Submitted by LilDice on May 9, 2007 - 10:30am

Dinner rolls from pizza dough, anyone do it?

There's a restaurant in Chelsea, MI called The Common Grill, anyway they have the best dinner rolls I've ever tasted. They're chewey and have a relativly thin crust and are topped with poppy seeds and kosher salt as well as a herbed olive oil. I've been attempting to duplicate them for the past year or so, and I'm getting pretty close.

Last time I went there for dinner I interrogated a prep-cook prepping the rolls, and I noticed they were using a frozen dough prepared off-site which I would imagine is not uncommon for a restaurant. I asked her what kind of dough and she didn't know, but she did say they used a garlic/basil olive oil and brushed only before baking then baked with poppy & salt.

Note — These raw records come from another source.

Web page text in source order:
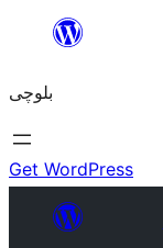
content
بلوچی
Get WordPress
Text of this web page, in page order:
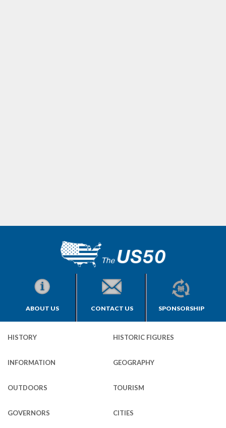
ABOUT US CONTACT US SPONSORSHIP
HISTORY HISTORIC FIGURES
INFORMATION GEOGRAPHY
OUTDOORS TOURISM
GOVERNORS CITIES
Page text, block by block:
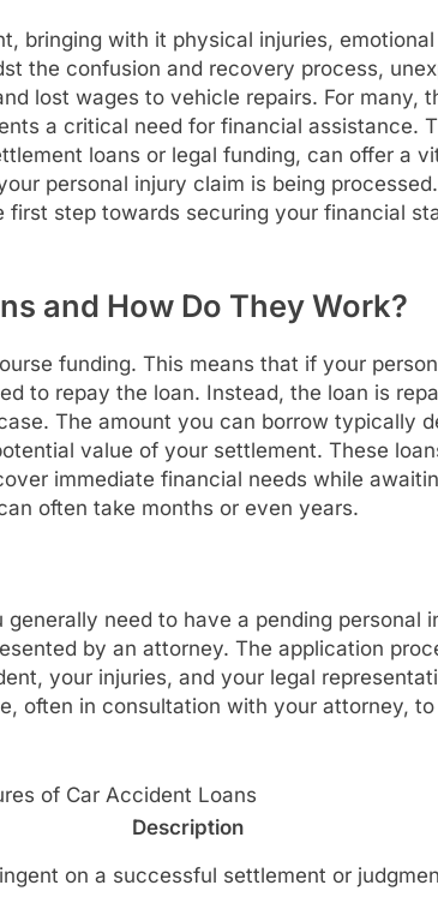
bringing with it physical injuries,
the confusion and recovery process,
lost wages to vehicle repairs. For many,
a critical need for financial assistance.
loans or legal funding, can offer a
personal injury claim is being processed.
step towards securing your financial
and How Do They Work?
funding. This means that if your
to repay the loan. Instead, the loan is
The amount you can borrow typically
value of your settlement. These
immediate financial needs while
often take months or even years.
need to have a pending personal
by an attorney. The application
your injuries, and your legal
often in consultation with your attorney, to
of Car Accident Loans
Description
on a successful settlement or
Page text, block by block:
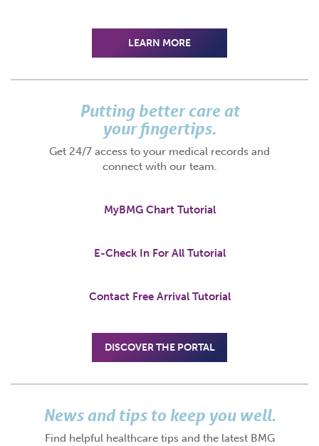
LEARN MORE
Putting better care at
your fingertips.
Get 24/7 access to your medical records and
connect with our team.
MyBMG Chart Tutorial
E-Check In For All Tutorial
Contact Free Arrival Tutorial
DISCOVER THE PORTAL
News and tips to keep you well.
Find helpful healthcare tips and the latest BMG
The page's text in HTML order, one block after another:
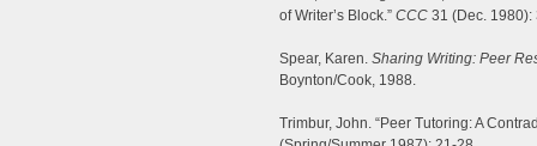
of Writer’s Block.” CCC 31 (Dec. 1980):
Spear, Karen. Sharing Writing: Peer
Boynton/Cook, 1988.
Trimbur, John. “Peer Tutoring: A
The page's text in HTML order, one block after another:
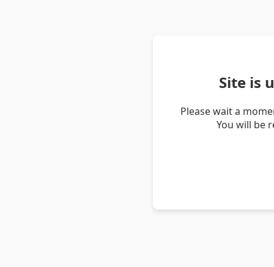
Site is
Please wait a
You will be
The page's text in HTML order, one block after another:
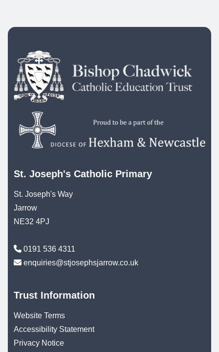
St. Joseph's Catholic Primary
St. Joseph's Way
Jarrow
NE32 4PJ
0191 536 4311
enquiries@stjosephsjarrow.co.uk
Trust Information
Website Terms
Accessibility Statement
Privacy Notice
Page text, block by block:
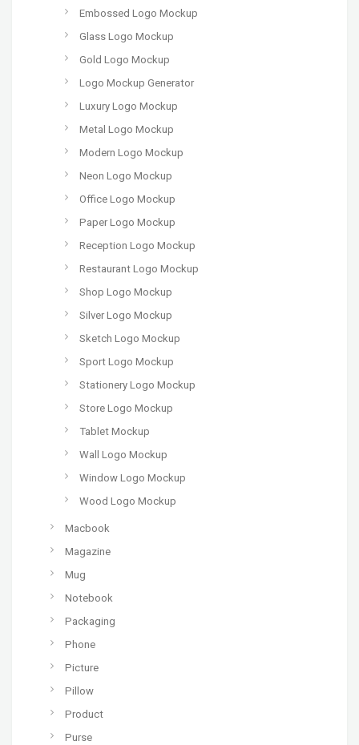
Embossed Logo Mockup
Glass Logo Mockup
Gold Logo Mockup
Logo Mockup Generator
Luxury Logo Mockup
Metal Logo Mockup
Modern Logo Mockup
Neon Logo Mockup
Office Logo Mockup
Paper Logo Mockup
Reception Logo Mockup
Restaurant Logo Mockup
Shop Logo Mockup
Silver Logo Mockup
Sketch Logo Mockup
Sport Logo Mockup
Stationery Logo Mockup
Store Logo Mockup
Tablet Mockup
Wall Logo Mockup
Window Logo Mockup
Wood Logo Mockup
Macbook
Magazine
Mug
Notebook
Packaging
Phone
Picture
Pillow
Product
Purse
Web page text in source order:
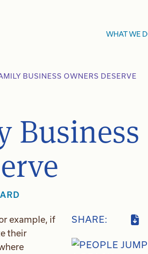
WHAT WE
BUSINESS OWNERS DESERVE
Business
SHARE:
example, if
their
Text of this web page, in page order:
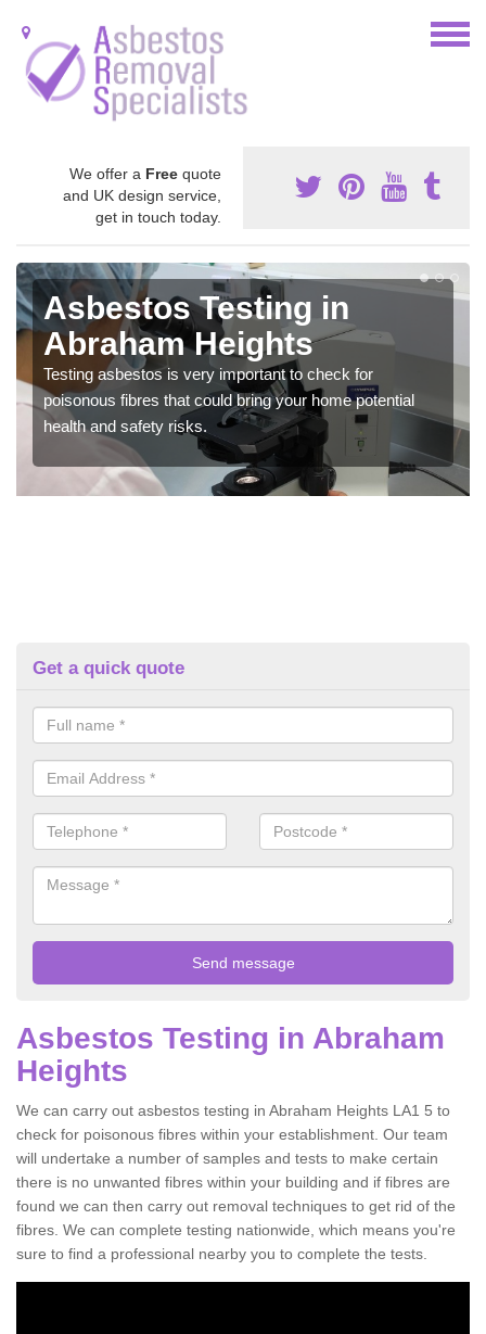
We offer a Free quote
and UK design service,
get in touch today.
Asbestos Testing in
Abraham Heights
Testing asbestos is very important to check for
poisonous fibres that could bring your home potential
health and safety risks.
Get a quick quote
Asbestos Testing in Abraham
Heights
We can carry out asbestos testing in Abraham Heights LA1 5 to
check for poisonous fibres within your establishment. Our team
will undertake a number of samples and tests to make certain
there is no unwanted fibres within your building and if fibres are
found we can then carry out removal techniques to get rid of the
fibres. We can complete testing nationwide, which means you're
sure to find a professional nearby you to complete the tests.
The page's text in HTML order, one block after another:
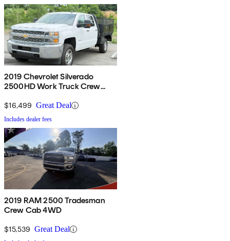
2019 Chevrolet Silverado
2500HD Work Truck Crew
$16,499 Great Deal
Includes dealer fees
2019 RAM 2500 Tradesman
Crew Cab 4WD
$15,539 Great Deal
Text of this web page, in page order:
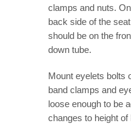
clamps and nuts.
back side of the
should be on the
down tube.
Mount eyelets bolts
band clamps and
loose enough to be
changes to height

My current iteration is a 68% hydration pizza dough, brush with herb olive oil and poppy seeds + kosher salt before baking. My main problem is a pleasant crust texture. What i'm going for is a thin crust and a very moist chewy inside but not raw.

 

The last time I baked them I shaped them on a sheet pan and baked at 450F till done, I ended up taking them out too soon (I had read in a Reinhart book that rolls should be 190F in the center) and they weren't done, so i had to re-put them back in to finish baking which ended up kind of over-doing them.

 

So my question is does anyone else make rolls from their dough? I notice one pizza dough doesn't really go that far -- only about 6 rolls. And if so, what temperature is a good temp for rolls? I think the geometry doesn't work well with a pizza hot oven so I've gotta go lower, but I"m not real sure how low to go.

 

 

400F

 I always do my rolls at 400-425F same as my other breads, I use the same hydration 65% too. I make a lean dough same as as for pizza. Milk will make the crumb softer as will adding a little oil about 3%. Mine tend to take about 15 - 20 mins and I make them about 100 - 150 g each. Hope this helps. Follow my link for Basic Sandwich bread and leave out the starter use about a teaspoon of yeast and proof til double as usual.  Should make about 12 rolls. 

 

Sourdough-guy

Thanks, i'll try 400-425, my

Thanks, i'll try 400-425, my pizza dough already has some olive oil in there,  so no need to enrich with milk.